Work required
Beneath this instruction is a block of data; output from it exactly the lines that run from the one containing "which was used" through the one containing "categories, by relevance", inclusive.
• • • • •
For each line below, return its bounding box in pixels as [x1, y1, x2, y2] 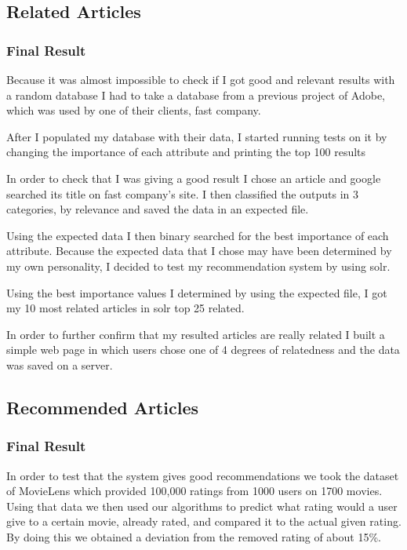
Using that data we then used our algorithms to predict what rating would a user [6, 497, 398, 514]
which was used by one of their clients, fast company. [6, 102, 261, 118]
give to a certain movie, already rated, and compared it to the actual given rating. [6, 513, 402, 530]
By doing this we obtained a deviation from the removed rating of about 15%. [6, 528, 381, 545]
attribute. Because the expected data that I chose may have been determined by [6, 242, 392, 259]
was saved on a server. [6, 356, 113, 373]
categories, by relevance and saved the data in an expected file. [6, 201, 309, 217]
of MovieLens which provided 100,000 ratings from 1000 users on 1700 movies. [6, 483, 383, 499]
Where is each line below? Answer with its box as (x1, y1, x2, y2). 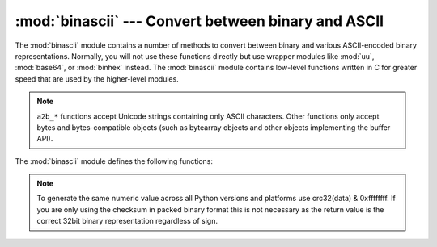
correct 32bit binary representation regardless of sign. (36, 216, 218, 226)
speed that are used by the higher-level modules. (15, 73, 180, 84)
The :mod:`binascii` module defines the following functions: (15, 156, 214, 165)
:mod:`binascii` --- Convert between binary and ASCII (15, 12, 384, 30)
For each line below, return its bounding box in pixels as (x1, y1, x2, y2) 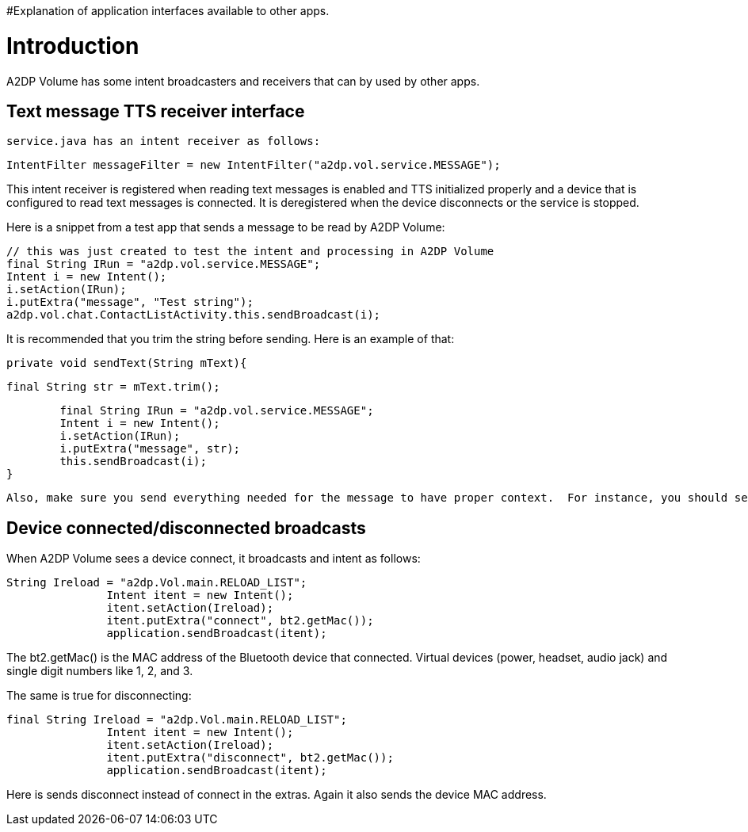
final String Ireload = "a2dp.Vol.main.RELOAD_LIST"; (6, 713, 347, 727)
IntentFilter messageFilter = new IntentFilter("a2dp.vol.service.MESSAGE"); (6, 158, 501, 172)
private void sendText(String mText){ (6, 357, 247, 370)
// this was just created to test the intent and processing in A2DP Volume (6, 245, 494, 258)
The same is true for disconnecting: (6, 689, 192, 703)
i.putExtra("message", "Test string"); (6, 296, 254, 309)
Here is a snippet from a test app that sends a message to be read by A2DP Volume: (6, 220, 445, 235)
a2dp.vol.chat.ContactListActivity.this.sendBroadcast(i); (6, 308, 381, 322)
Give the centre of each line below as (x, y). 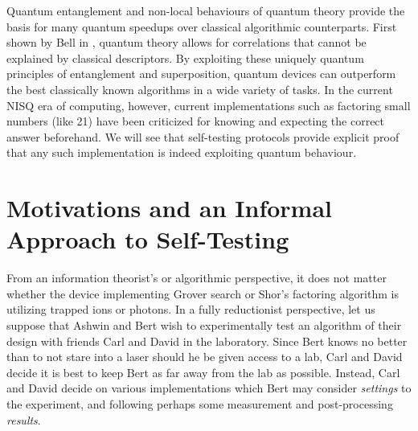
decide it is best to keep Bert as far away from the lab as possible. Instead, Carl (203, 372)
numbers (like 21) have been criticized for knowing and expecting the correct (196, 121)
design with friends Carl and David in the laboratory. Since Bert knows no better (207, 341)
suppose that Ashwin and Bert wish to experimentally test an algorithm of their (204, 325)
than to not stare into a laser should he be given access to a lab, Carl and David (205, 357)
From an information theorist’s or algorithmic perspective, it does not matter (197, 278)
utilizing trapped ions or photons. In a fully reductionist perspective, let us (191, 309)
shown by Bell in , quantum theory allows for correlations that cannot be (186, 42)
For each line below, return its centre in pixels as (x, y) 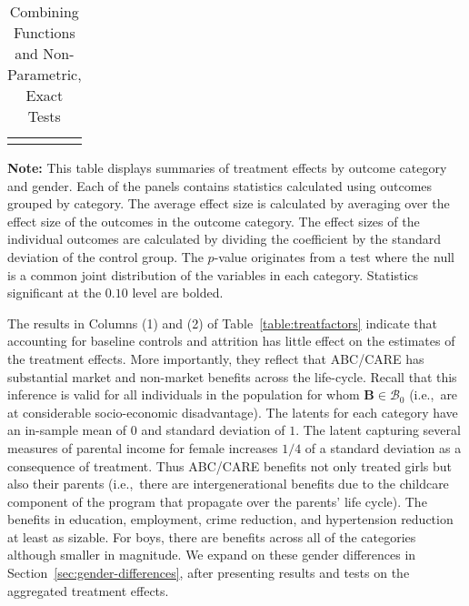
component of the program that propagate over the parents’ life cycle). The (217, 501)
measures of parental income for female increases (143, 447)
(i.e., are (434, 394)
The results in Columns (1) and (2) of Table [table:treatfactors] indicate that (222, 323)
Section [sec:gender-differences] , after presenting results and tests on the (209, 573)
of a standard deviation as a (383, 447)
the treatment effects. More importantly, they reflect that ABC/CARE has (216, 358)
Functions (44, 32)
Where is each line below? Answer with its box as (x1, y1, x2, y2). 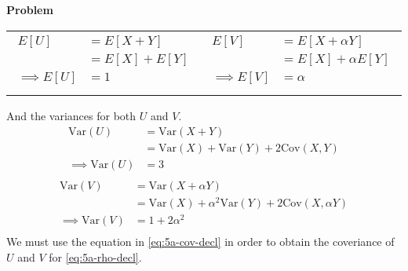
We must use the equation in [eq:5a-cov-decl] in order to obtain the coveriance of (6, 233, 395, 250)
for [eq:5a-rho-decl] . (49, 248, 142, 265)
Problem (6, 2, 53, 17)
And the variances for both (6, 108, 137, 124)
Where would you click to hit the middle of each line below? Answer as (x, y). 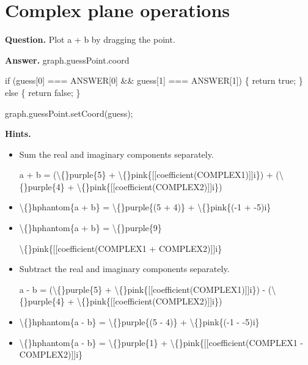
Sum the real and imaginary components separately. (116, 154)
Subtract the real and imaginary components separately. (124, 269)
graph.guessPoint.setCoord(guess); (69, 113)
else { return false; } (43, 92)
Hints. (18, 134)
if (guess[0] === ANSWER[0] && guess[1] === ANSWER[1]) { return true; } (154, 80)
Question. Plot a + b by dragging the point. (90, 39)
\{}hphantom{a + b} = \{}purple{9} (90, 228)
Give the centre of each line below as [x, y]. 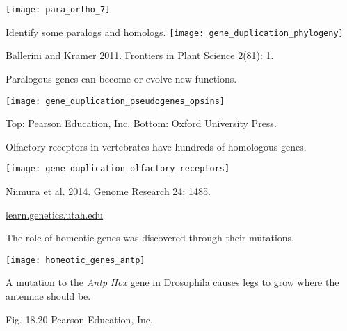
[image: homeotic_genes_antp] [75, 260]
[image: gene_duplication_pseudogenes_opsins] [115, 101]
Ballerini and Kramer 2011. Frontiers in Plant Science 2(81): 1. [140, 55]
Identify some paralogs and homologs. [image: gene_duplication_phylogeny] [175, 32]
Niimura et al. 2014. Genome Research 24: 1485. [108, 191]
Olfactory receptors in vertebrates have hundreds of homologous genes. [156, 146]
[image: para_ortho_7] [58, 10]
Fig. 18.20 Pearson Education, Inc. [79, 319]
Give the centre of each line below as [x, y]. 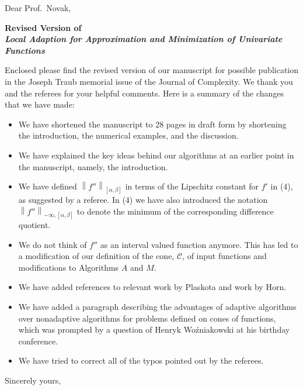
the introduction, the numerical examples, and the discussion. [128, 135]
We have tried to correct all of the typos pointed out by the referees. [141, 360]
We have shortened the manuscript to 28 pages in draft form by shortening [152, 124]
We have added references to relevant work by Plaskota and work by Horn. [152, 287]
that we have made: [40, 104]
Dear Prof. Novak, [38, 8]
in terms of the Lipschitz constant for [192, 186]
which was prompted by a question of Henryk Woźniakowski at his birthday [154, 329]
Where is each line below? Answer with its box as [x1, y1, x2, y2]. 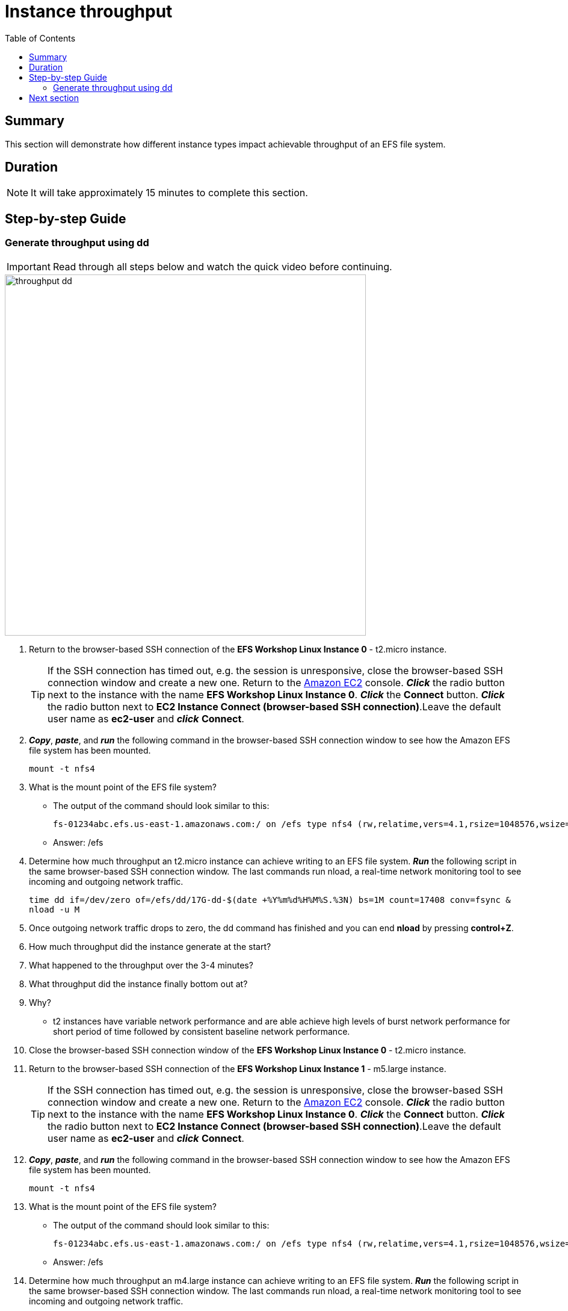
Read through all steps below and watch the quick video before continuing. [52, 260, 392, 273]
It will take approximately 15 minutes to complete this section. [31, 187, 308, 199]
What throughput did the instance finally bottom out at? [29, 978, 248, 989]
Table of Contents [5, 33, 76, 43]
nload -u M [29, 904, 80, 914]
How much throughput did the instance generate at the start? [29, 941, 271, 952]
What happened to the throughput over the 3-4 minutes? [29, 959, 253, 970]
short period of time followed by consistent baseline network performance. [53, 1026, 350, 1037]
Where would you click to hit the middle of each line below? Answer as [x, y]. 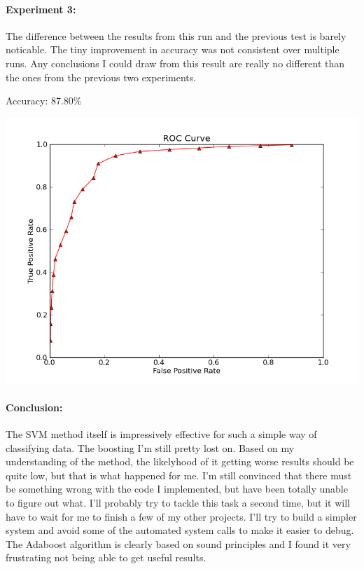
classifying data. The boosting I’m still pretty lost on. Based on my [150, 447]
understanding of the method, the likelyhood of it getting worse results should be [180, 461]
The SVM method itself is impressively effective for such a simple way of [161, 434]
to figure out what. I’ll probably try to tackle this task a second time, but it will [178, 502]
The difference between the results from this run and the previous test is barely [176, 35]
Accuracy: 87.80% [44, 101]
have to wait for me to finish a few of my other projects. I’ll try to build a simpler [181, 516]
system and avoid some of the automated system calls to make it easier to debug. [180, 530]
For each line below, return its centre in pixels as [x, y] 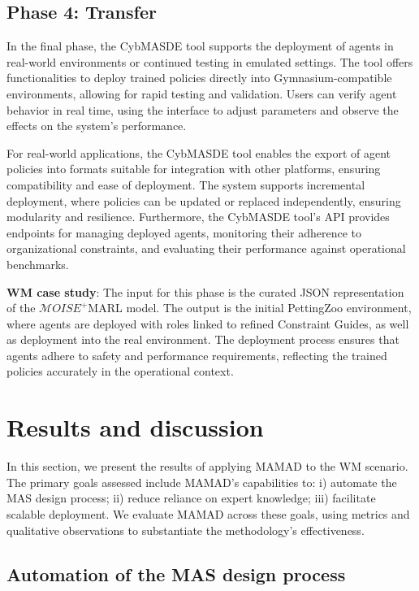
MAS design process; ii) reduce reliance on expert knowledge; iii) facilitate [191, 498]
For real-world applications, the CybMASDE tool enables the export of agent [199, 152]
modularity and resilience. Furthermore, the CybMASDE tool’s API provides [198, 217]
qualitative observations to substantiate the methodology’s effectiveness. [186, 530]
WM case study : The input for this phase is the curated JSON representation [205, 291]
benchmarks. [38, 264]
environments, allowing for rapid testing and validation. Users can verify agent [202, 93]
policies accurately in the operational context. [120, 371]
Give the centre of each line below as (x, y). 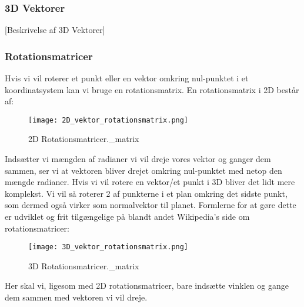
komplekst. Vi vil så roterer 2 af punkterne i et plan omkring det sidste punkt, (146, 193)
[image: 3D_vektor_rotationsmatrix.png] (108, 247)
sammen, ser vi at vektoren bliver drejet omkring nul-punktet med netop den (143, 170)
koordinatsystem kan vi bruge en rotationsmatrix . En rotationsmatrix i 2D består (152, 89)
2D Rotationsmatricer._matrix (84, 139)
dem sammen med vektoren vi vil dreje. (76, 297)
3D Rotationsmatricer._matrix (84, 265)
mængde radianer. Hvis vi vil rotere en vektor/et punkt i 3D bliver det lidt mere (150, 182)
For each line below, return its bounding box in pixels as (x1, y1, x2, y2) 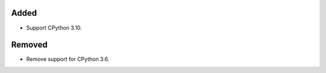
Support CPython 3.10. (26, 24, 82, 31)
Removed (11, 40, 48, 50)
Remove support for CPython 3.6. (26, 56, 110, 63)
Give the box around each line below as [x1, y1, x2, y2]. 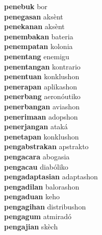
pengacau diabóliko [4, 161, 68, 172]
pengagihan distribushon [4, 201, 86, 212]
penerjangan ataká [4, 121, 68, 132]
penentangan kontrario [4, 61, 81, 72]
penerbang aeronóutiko [4, 91, 81, 102]
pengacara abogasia [4, 151, 70, 161]
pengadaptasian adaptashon [4, 171, 98, 182]
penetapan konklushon [4, 131, 79, 142]
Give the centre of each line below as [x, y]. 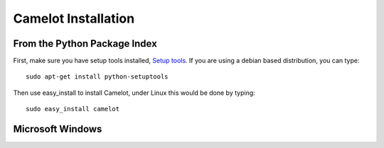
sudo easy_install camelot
• • • • •
Result of the exercise
which was used by one of their clients, fast company. [6, 102, 261, 118]
give to a certain movie, already rated, and compared it to the actual given rating. [6, 513, 402, 530]
By doing this we obtained a deviation from the removed rating of about 15%. [6, 528, 381, 545]
attribute. Because the expected data that I chose may have been determined by [6, 242, 392, 259]
was saved on a server. [6, 356, 113, 373]
categories, by relevance and saved the data in an expected file. [6, 201, 309, 217]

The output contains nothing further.